Os besouros do gênero Aleochara são reguladores naturais das populações de moscas necrófagas, primeiros indivíduos que localizam e, portanto, colonizam um cadáver, por exemplo. As moscas iniciam a colonização através da postura de ovos, que eclodem larvas que irão se alimentar do cadáver.

A presença das larvas de moscas serve como um atrativo para os besouros estudados pelo grupo.

“Assim, em um cadáver com horas de exposição já temos moscas e besouros. O besouro que estudamos faz parte dessa fauna e, sabendo o nome da espécie, podemos avançar no estudo de ciclo de vida, comportamento, e, caso necessário, tentar responder alguma questão judicial”, diz o pesquisador.
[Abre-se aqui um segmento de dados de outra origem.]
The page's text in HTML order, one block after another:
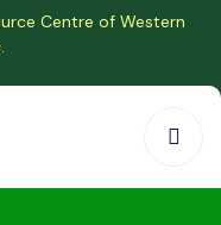
Centre of Western
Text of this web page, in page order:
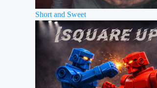
Short and Sweet
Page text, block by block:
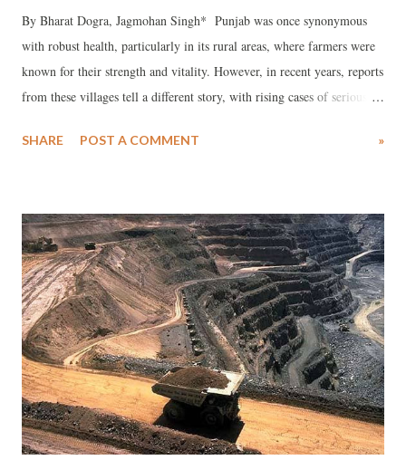
By Bharat Dogra, Jagmohan Singh* Punjab was once synonymous
with robust health, particularly in its rural areas, where farmers were
known for their strength and vitality. However, in recent years, reports
from these villages tell a different story, with rising cases of serious
lies largely in the erosion of good nutrition, once a hallmark of
nutrition has suffered greatly. The loss of biodiversity in agriculture
has led to a decrease in the variety and quality of crops, resulting in
poorer nutrition. Pulses, a key source of protein, have seen a steep
decline in cultivation due to the disruption of traditional farming
practices by the Green Revolution. This has had a detrimental effect
on both soil and human health. Although pulses are still available in
the market, they are exp...
SHARE POST A COMMENT »
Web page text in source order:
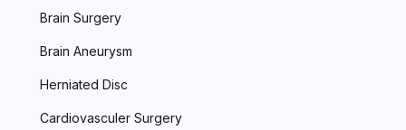
Brain Surgery
Brain Aneurysm
Herniated Disc
Cardiovasculer Surgery
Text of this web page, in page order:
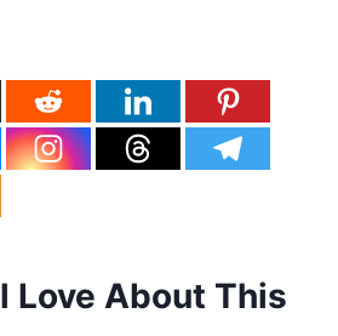
Love About This
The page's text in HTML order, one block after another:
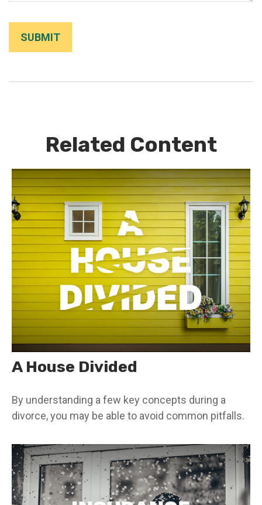
Related Content
A House Divided
By understanding a few key concepts during a
divorce, you may be able to avoid common pitfalls.
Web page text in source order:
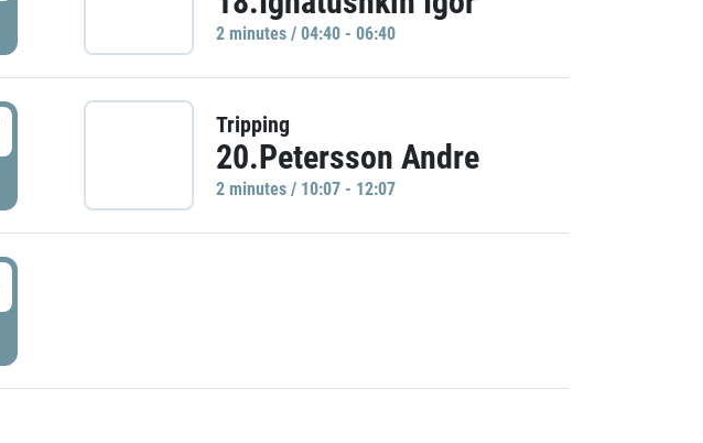
2 minutes / 04:40 - 06:40
Tripping
20.Petersson Andre
2 minutes / 10:07 - 12:07
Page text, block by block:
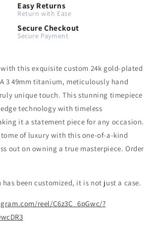
Easy Returns
Return with Ease
Secure Checkout
Secure Payment
this exquisite custom 24k gold-plated
3 49mm titanium, meticulously hand
unique touch. This stunning timepiece
technology with timeless
it a statement piece for any occasion.
of luxury with this one-of-a-kind
out on owning a true masterpiece. Order
been customized, it is not just a case.
reel/C6z3C_6pGwc/?
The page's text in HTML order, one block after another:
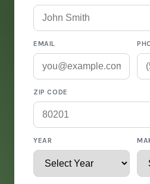
EMAIL
ZIP CODE
YEAR
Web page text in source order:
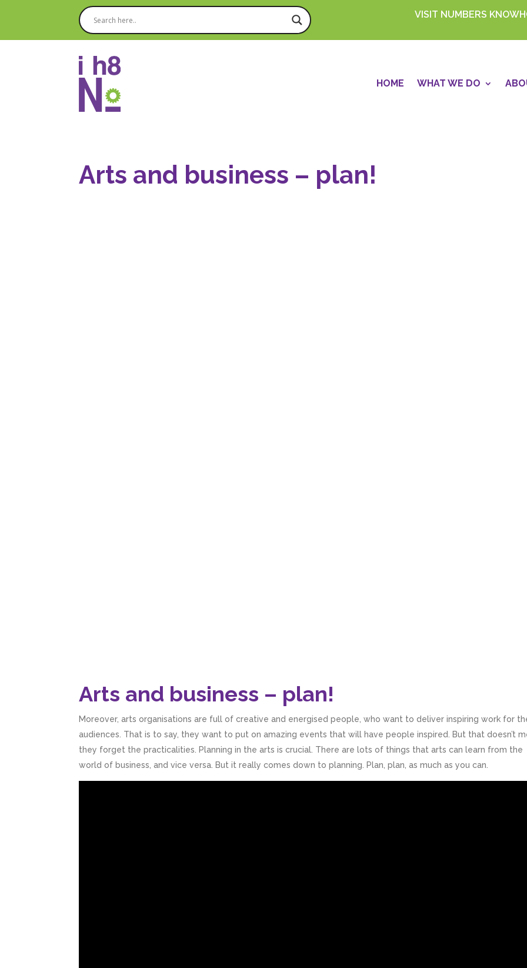
VISIT NUMBERS
HOME WHAT WE DO
Arts and business – plan!
Arts and business – plan!
Moreover, arts organisations are full of creative and energised people, who want to deliver inspiring work for
audiences. That is to say, they want to put on amazing events that will have people inspired. But that doesn’t
they forget the practicalities. Planning in the arts is crucial. There are lots of things that arts can learn from the
world of business, and vice versa. But it really comes down to planning. Plan, plan, as much as you can.
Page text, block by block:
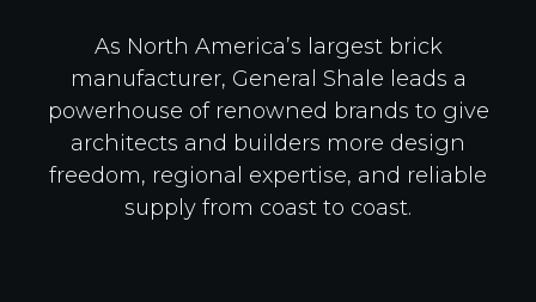
As North America’s largest brick
manufacturer, General Shale leads a
powerhouse of renowned brands to give
architects and builders more design
freedom, regional expertise, and reliable
supply from coast to coast.
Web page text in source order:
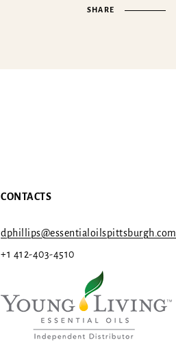
SHARE
CONTACTS
dphillips@essentialoilspittsburgh.com
+1 412-403-4510
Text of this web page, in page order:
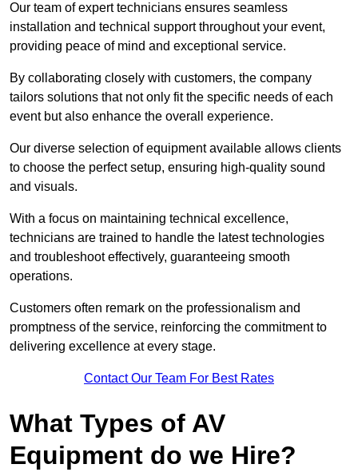
Our team of expert technicians ensures seamless
installation and technical support throughout your event,
providing peace of mind and exceptional service.
By collaborating closely with customers, the company
tailors solutions that not only fit the specific needs of each
event but also enhance the overall experience.
Our diverse selection of equipment available allows clients
to choose the perfect setup, ensuring high-quality sound
and visuals.
With a focus on maintaining technical excellence,
technicians are trained to handle the latest technologies
and troubleshoot effectively, guaranteeing smooth
operations.
Customers often remark on the professionalism and
promptness of the service, reinforcing the commitment to
delivering excellence at every stage.
Contact Our Team For Best Rates
What Types of AV
Equipment do we Hire?

Os dados da pesquisa podem auxiliar, por exemplo, a esclarecer quanto tempo o cadáver ficou exposto [intervalo post mortem], se houve movimentação do cadáver ou ainda o tipo de morte, envolvendo ou não o uso de produtos tóxicos.

“No nosso trabalho realizamos o primeiro passo, identificamos e separamos as espécies de um grupo de besouros com potencial de interesse forense. A partir de agora, novos estudos devem avançar para que esses insetos recém descobertos efetivamente possam colaborar no tema forense”, conclui o docente.